[Input material — start]

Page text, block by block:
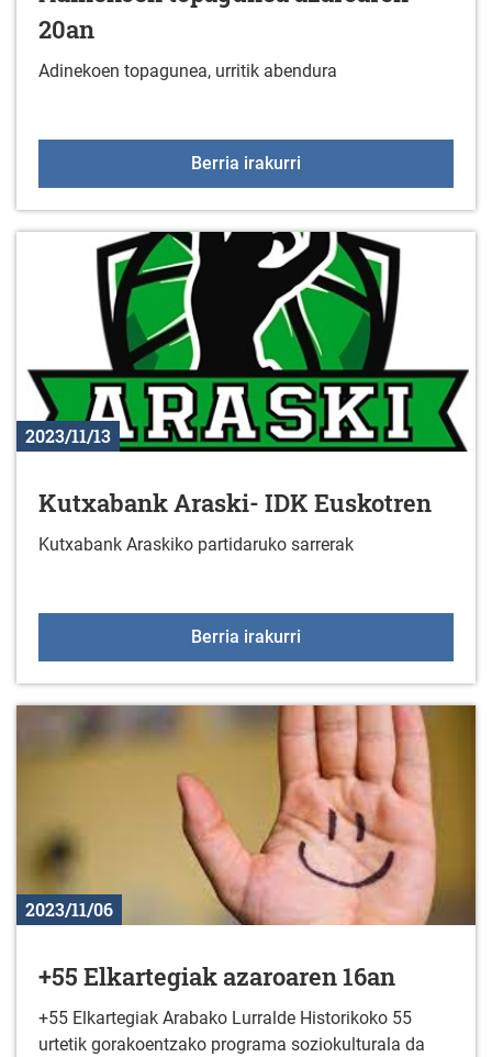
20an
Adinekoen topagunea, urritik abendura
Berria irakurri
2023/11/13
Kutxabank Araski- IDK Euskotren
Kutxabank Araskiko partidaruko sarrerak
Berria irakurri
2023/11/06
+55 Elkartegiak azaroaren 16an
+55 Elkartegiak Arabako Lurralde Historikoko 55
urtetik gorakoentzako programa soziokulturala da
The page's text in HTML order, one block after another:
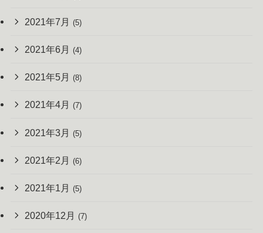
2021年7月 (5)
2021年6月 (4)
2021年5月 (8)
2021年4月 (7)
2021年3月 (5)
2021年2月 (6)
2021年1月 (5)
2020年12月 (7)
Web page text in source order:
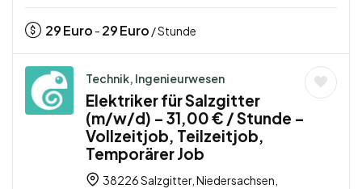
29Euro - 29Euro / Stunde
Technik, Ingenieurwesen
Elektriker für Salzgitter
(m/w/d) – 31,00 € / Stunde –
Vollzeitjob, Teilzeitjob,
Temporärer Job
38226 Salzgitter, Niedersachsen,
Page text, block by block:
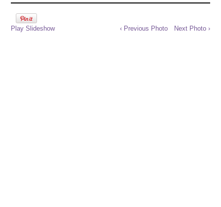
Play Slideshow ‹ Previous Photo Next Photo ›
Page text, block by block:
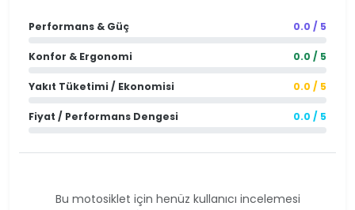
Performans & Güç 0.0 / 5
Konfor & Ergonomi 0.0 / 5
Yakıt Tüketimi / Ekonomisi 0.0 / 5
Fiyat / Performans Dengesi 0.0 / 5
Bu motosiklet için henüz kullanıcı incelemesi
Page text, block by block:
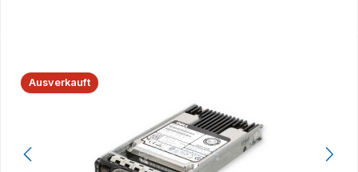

[Input material — finish]

# Exercise requirements
In the copy, omit the pictures and give every line of the data exactly.

# Answer box
Page text, block by block:
20an
Adinekoen topagunea, urritik abendura
Berria irakurri
2023/11/13
Kutxabank Araski- IDK Euskotren
Kutxabank Araskiko partidaruko sarrerak
Berria irakurri
2023/11/06
+55 Elkartegiak azaroaren 16an
+55 Elkartegiak Arabako Lurralde Historikoko 55
urtetik gorakoentzako programa soziokulturala da
The page's text in HTML order, one block after another:
2021年7月 (5)
2021年6月 (4)
2021年5月 (8)
2021年4月 (7)
2021年3月 (5)
2021年2月 (6)
2021年1月 (5)
2020年12月 (7)
Web page text in source order:
29Euro - 29Euro / Stunde
Technik, Ingenieurwesen
Elektriker für Salzgitter
(m/w/d) – 31,00 € / Stunde –
Vollzeitjob, Teilzeitjob,
Temporärer Job
38226 Salzgitter, Niedersachsen,
Page text, block by block:
Play Slideshow ‹ Previous Photo Next Photo ›
Page text, block by block:
Performans & Güç 0.0 / 5
Konfor & Ergonomi 0.0 / 5
Yakıt Tüketimi / Ekonomisi 0.0 / 5
Fiyat / Performans Dengesi 0.0 / 5
Bu motosiklet için henüz kullanıcı incelemesi
Page text, block by block:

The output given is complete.